## Recorded information
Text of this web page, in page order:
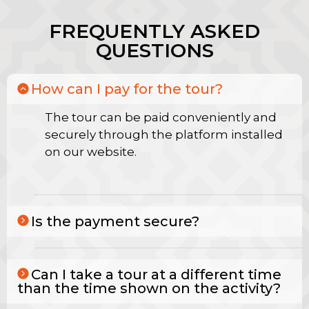
FREQUENTLY ASKED
QUESTIONS
How can I pay for the tour?
The tour can be paid conveniently and
securely through the platform installed
on our website.
Is the payment secure?
Can I take a tour at a different time
than the time shown on the activity?
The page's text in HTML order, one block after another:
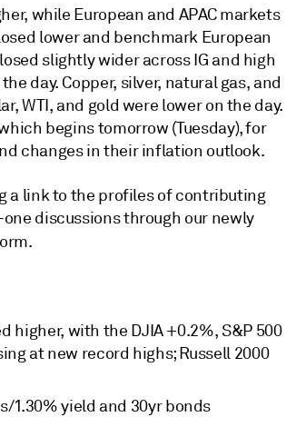
while European and APAC markets
lower and benchmark European
slightly wider across IG and high
day. Copper, silver, natural gas, and
WTI, and gold were lower on the day.
begins tomorrow (Tuesday), for
changes in their inflation outlook.
a link to the profiles of contributing
discussions through our newly
higher, with the DJIA +0.2%, S&P 500
at new record highs; Russell 2000
1.30% yield and 30yr bonds
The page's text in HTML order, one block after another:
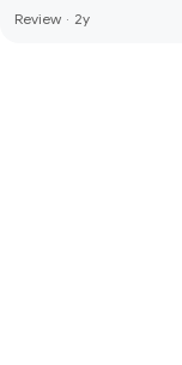
money.
Review · 2y
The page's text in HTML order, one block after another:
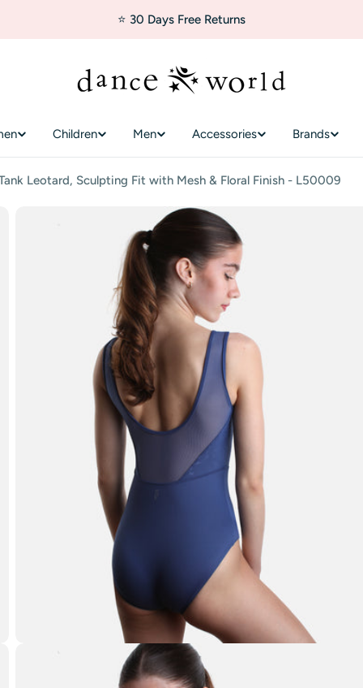
⭐ 30 Days Free Returns
Children Men Accessories Brands
Leotard, Sculpting Fit with Mesh & Floral Finish - L50009
Open media 1 in modal
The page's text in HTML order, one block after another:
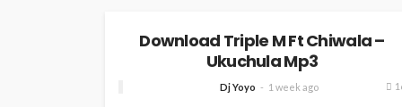
Download Triple M Ft Chiwala –
Ukuchula Mp3
Dj Yoyo 1 week ago
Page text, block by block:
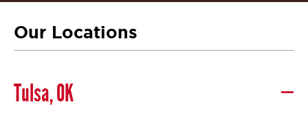
Our Locations
Tulsa, OK
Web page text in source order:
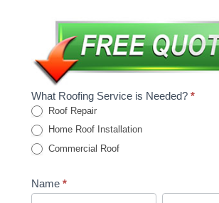
What Roofing Service is Needed? *
Roof Repair
Home Roof Installation
Commercial Roof
Name *
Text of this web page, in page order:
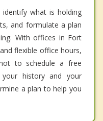
what is holding
and formulate a plan
With offices in Fort
flexible office hours,
to schedule a free
your history and your
a plan to help you
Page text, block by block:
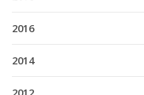
2016
2014
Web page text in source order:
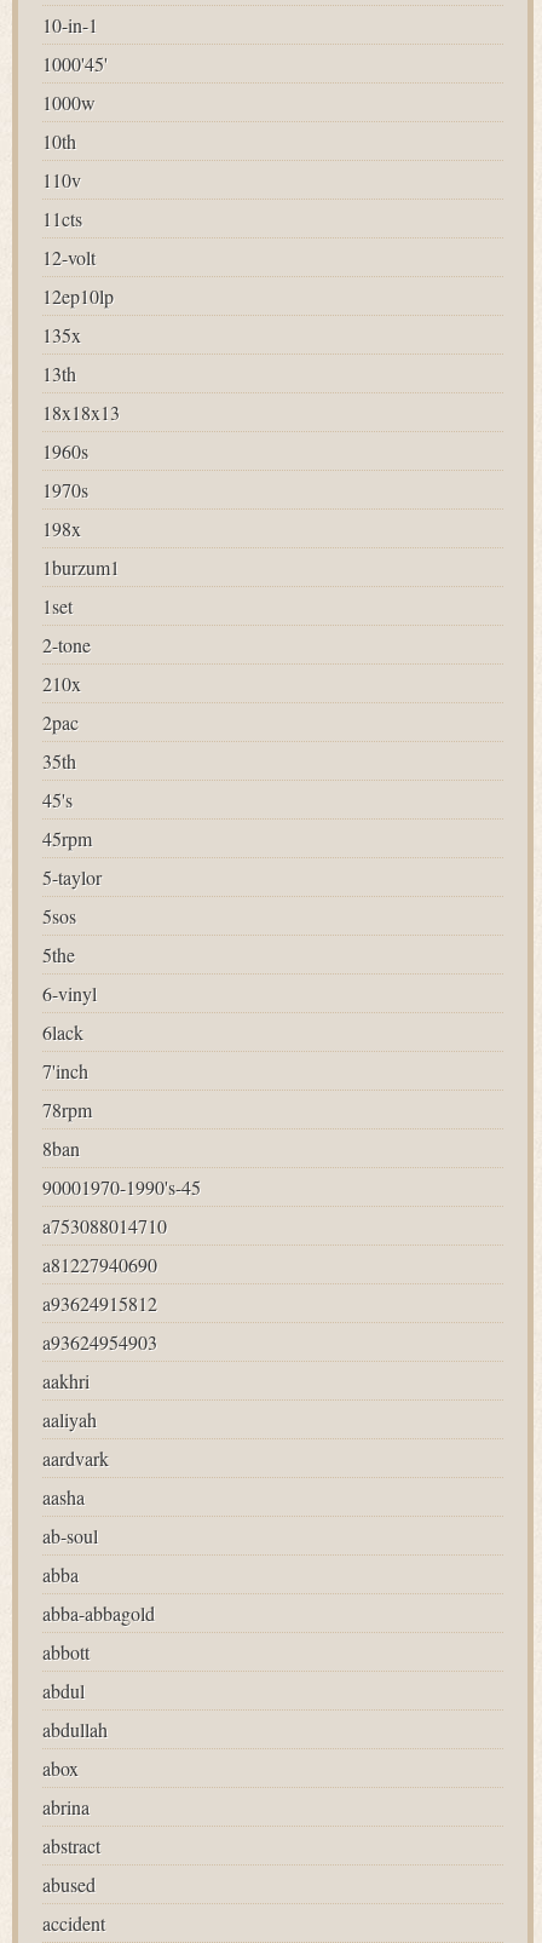
10-in-1
1000'45'
1000w
10th
110v
11cts
12-volt
12ep10lp
135x
13th
18x18x13
1960s
1970s
198x
1burzum1
1set
2-tone
210x
2pac
35th
45's
45rpm
5-taylor
5sos
5the
6-vinyl
6lack
7'inch
78rpm
8ban
90001970-1990's-45
a753088014710
a81227940690
a93624915812
a93624954903
aakhri
aaliyah
aardvark
aasha
ab-soul
abba
abba-abbagold
abbott
abdul
abdullah
abox
abrina
abstract
abused
accident
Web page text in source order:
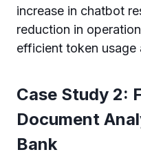
increase in chatbot
reduction in
efficient token usage
Case Study 2:
Document
Bank
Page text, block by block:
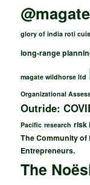
glory of india roti
long-range
magate wildhorse ltd
Organizational
Outride:
Pacific research risk
The Community of
Entrepreneurs.
The
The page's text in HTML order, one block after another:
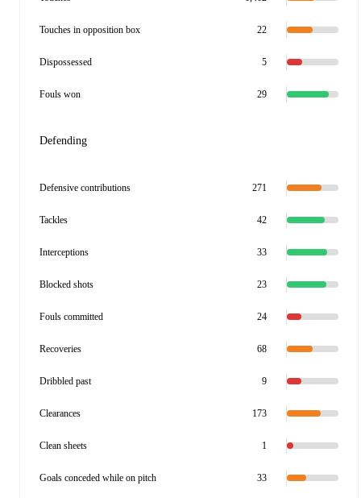
Touches in opposition box 22
Dispossessed 5
Fouls won 29
Defending
Defensive contributions 271
Tackles 42
Interceptions 33
Blocked shots 23
Fouls committed 24
Recoveries 68
Dribbled past 9
Clearances 173
Clean sheets 1
Goals conceded while on pitch 33
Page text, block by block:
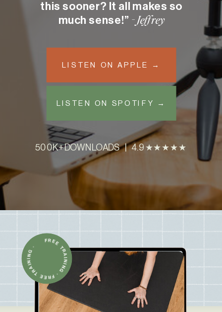
500K+ DOWNLOADS | 4.9 ★★★★★
this sooner? It all makes so
much sense!” - Jeffrey
LISTEN ON APPLE →
LISTEN ON SPOTIFY →
FREE TRAINING · FREE TRAINING ·
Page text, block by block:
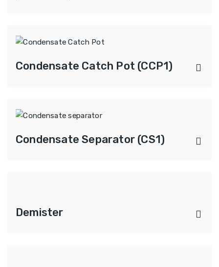
Condensate Catch Pot (CCP1)
Condensate Separator (CS1)
Demister
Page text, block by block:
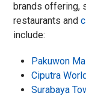
brands offering,
restaurants and
include:
Pakuwon
Ciputra
Surabaya
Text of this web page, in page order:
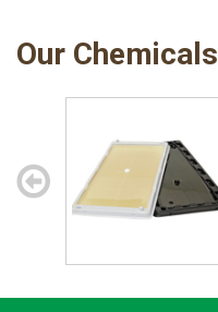
Our Chemicals
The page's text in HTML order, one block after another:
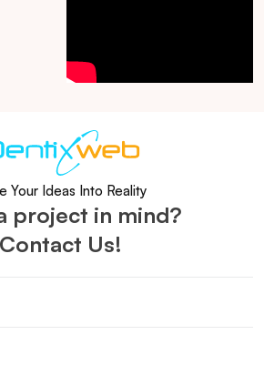
Your Ideas Into Reality
project in mind?
Contact Us!
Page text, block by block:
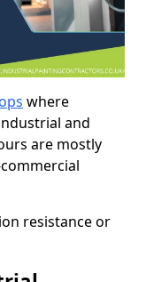
where
and
are mostly
resistance or
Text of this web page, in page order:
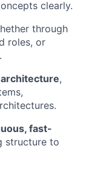
clearly.
through
roles, or
,
fast-
structure to
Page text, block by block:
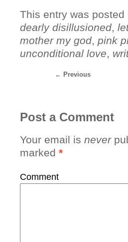
This entry was posted
dearly disillusioned,
mother my god, pink
unconditional love,
← Previous
Post a Comment
Your email is never
marked *
Comment

## Your assignment
Where an entry includes a picture, drop it, and print the rest of the material word for word.

## Response below
Text of this web page, in page order:
FREQUENTLY ASKED
QUESTIONS
How can I pay for the tour?
The tour can be paid conveniently and
securely through the platform installed
on our website.
Is the payment secure?
Can I take a tour at a different time
than the time shown on the activity?
The page's text in HTML order, one block after another:
while European and APAC markets
lower and benchmark European
slightly wider across IG and high
day. Copper, silver, natural gas, and
WTI, and gold were lower on the day.
begins tomorrow (Tuesday), for
changes in their inflation outlook.
a link to the profiles of contributing
discussions through our newly
higher, with the DJIA +0.2%, S&P 500
at new record highs; Russell 2000
1.30% yield and 30yr bonds
The page's text in HTML order, one block after another:
money.
Review · 2y
The page's text in HTML order, one block after another:
⭐ 30 Days Free Returns
Children Men Accessories Brands
Leotard, Sculpting Fit with Mesh & Floral Finish - L50009
Open media 1 in modal
The page's text in HTML order, one block after another:
Download Triple M Ft Chiwala –
Ukuchula Mp3
Dj Yoyo 1 week ago
Page text, block by block:
Our Locations
Tulsa, OK
Web page text in source order:
What Roofing Service is Needed? *
Roof Repair
Home Roof Installation
Commercial Roof
Name *
Text of this web page, in page order:
what is holding
and formulate a plan
With offices in Fort
flexible office hours,
to schedule a free
your history and your
a plan to help you
Page text, block by block:
2016
2014
Web page text in source order:
10-in-1
1000'45'
1000w
10th
110v
11cts
12-volt
12ep10lp
135x
13th
18x18x13
1960s
1970s
198x
1burzum1
1set
2-tone
210x
2pac
35th
45's
45rpm
5-taylor
5sos
5the
6-vinyl
6lack
7'inch
78rpm
8ban
90001970-1990's-45
a753088014710
a81227940690
a93624915812
a93624954903
aakhri
aaliyah
aardvark
aasha
ab-soul
abba
abba-abbagold
abbott
abdul
abdullah
abox
abrina
abstract
abused
accident
Web page text in source order:
increase in chatbot
reduction in
efficient token usage
Case Study 2:
Document
Bank
Page text, block by block:
glory of india roti
long-range
magate wildhorse ltd
Organizational
Outride:
Pacific research risk
The Community of
Entrepreneurs.
The
The page's text in HTML order, one block after another:
Touches in opposition box 22
Dispossessed 5
Fouls won 29
Defending
Defensive contributions 271
Tackles 42
Interceptions 33
Blocked shots 23
Fouls committed 24
Recoveries 68
Dribbled past 9
Clearances 173
Clean sheets 1
Goals conceded while on pitch 33
Page text, block by block:
500K+ DOWNLOADS | 4.9 ★★★★★
this sooner? It all makes so
much sense!” - Jeffrey
LISTEN ON APPLE →
LISTEN ON SPOTIFY →
FREE TRAINING · FREE TRAINING ·
Page text, block by block:
Condensate Catch Pot (CCP1)
Condensate Separator (CS1)
Demister
Page text, block by block:
brands offering,
restaurants and
include:
Pakuwon
Ciputra
Surabaya
Text of this web page, in page order:
Our Chemicals
The page's text in HTML order, one block after another:
Your Ideas Into Reality
project in mind?
Contact Us!
Page text, block by block:
where
and
are mostly
resistance or
Text of this web page, in page order:
clearly.
through
roles, or
,
fast-
structure to
Page text, block by block:
This entry was posted
dearly disillusioned,
mother my god, pink
unconditional love,
← Previous
Post a Comment
Your email is never
marked *
Comment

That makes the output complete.